The height attribute is computed as follows: Let \(v\) denote the point such that:

\begin{equation*} h = \frac{D(A, B)}{2} = \delta(a, v) = \delta(b, v) \forall a \in A \forall b \in B \end{equation*}

where A and B are two clusters to merge. \(v\) is equidistant from all the points in A and B and \(delta\) defines an ultra-metric. \(h\) is the height for the iteration. The height attribute contains all the values of h (one value per iteration).

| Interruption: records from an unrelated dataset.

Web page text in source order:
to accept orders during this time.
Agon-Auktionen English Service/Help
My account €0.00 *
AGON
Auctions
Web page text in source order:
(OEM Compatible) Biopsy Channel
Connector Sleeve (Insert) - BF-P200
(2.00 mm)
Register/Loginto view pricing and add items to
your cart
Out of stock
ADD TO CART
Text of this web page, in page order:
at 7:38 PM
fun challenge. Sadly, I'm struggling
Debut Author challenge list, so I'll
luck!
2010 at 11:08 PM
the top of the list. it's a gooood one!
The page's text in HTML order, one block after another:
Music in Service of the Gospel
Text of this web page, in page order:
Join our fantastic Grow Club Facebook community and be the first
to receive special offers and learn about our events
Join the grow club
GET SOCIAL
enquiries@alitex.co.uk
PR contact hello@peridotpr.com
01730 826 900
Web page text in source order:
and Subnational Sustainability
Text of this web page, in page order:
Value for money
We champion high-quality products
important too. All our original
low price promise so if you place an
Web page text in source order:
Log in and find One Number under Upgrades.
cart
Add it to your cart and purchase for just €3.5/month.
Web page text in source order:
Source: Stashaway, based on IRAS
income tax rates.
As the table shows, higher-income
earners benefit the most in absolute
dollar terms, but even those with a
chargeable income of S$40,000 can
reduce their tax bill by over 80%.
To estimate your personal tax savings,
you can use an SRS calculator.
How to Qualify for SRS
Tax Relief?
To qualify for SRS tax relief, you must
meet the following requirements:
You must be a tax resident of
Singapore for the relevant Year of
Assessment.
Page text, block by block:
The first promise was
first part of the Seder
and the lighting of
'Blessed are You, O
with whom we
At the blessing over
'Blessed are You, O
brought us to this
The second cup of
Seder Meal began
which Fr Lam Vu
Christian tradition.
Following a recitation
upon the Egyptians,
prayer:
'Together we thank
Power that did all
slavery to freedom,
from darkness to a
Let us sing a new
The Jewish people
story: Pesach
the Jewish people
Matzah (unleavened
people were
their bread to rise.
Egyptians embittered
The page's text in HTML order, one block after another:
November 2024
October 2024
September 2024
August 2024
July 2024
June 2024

We can see drops between two consecutive points, which means that the clusters between two steps are far away when we observe the drop. Let's zoom on the area where we see the drops:

g = data_frame(y = hc$height) %>%
    arrange(desc(y)) %>%
    mutate(x=row_number()) %>%
    filter(x<=50) %>%
    ggplot(aes(x, y)) +
    geom_point()
g

When the number of clusters is more than 24, there is no drop: If we divide in more than 24 clusters, the clusters generated by the division are not well separated. 24 clusters is therefore a good candidate for the number of clusters since merging two clusters from the partition in 24 clusters result in a merge of two well separated clusters.

We can plot the dendrogram where we can see the hierarchy and the distances between each pair of clusters at each level of the hierarchy:

library(factoextra)

g = fviz_dend(hc, k=24, show_labels = FALSE)
g

Let's see the result of the clustering with 24 clusters:

library(ggrepel)

cluster <- cutree(hc, k = 24)

c = centers %>% bind_cols(as.data.frame(cluster)) %>%
    group_by(cluster) %>%
    summarise(x=first(x), y=first(y))


g = centers %>% bind_cols(as.data.frame(cluster)) %>%
    ggplot(aes(x, y, color=as.factor(cluster))) +
    geom_point() +
    geom_label_repel(data=c, aes(x, y, label=cluster), box.padding = 1) +
    theme(legend.position="none")

g

Take away

Here are a few things to remember from this blog post:

  • Hierarchical clustering is handy since one can select the number of clusters a posteriori. A dendrogram provides a nice visualisation of the clustering steps and gives visual insights into how to choose a good number of clusters.
  • K-means is a good pre-processing since it has a low time complexity. We can then apply another clustering algorithm on the centroids found by k-means.
  • The single linkage aggregation criterion for hierarchical clustering is well suited when we seek elongated clusters because of its chaining effect.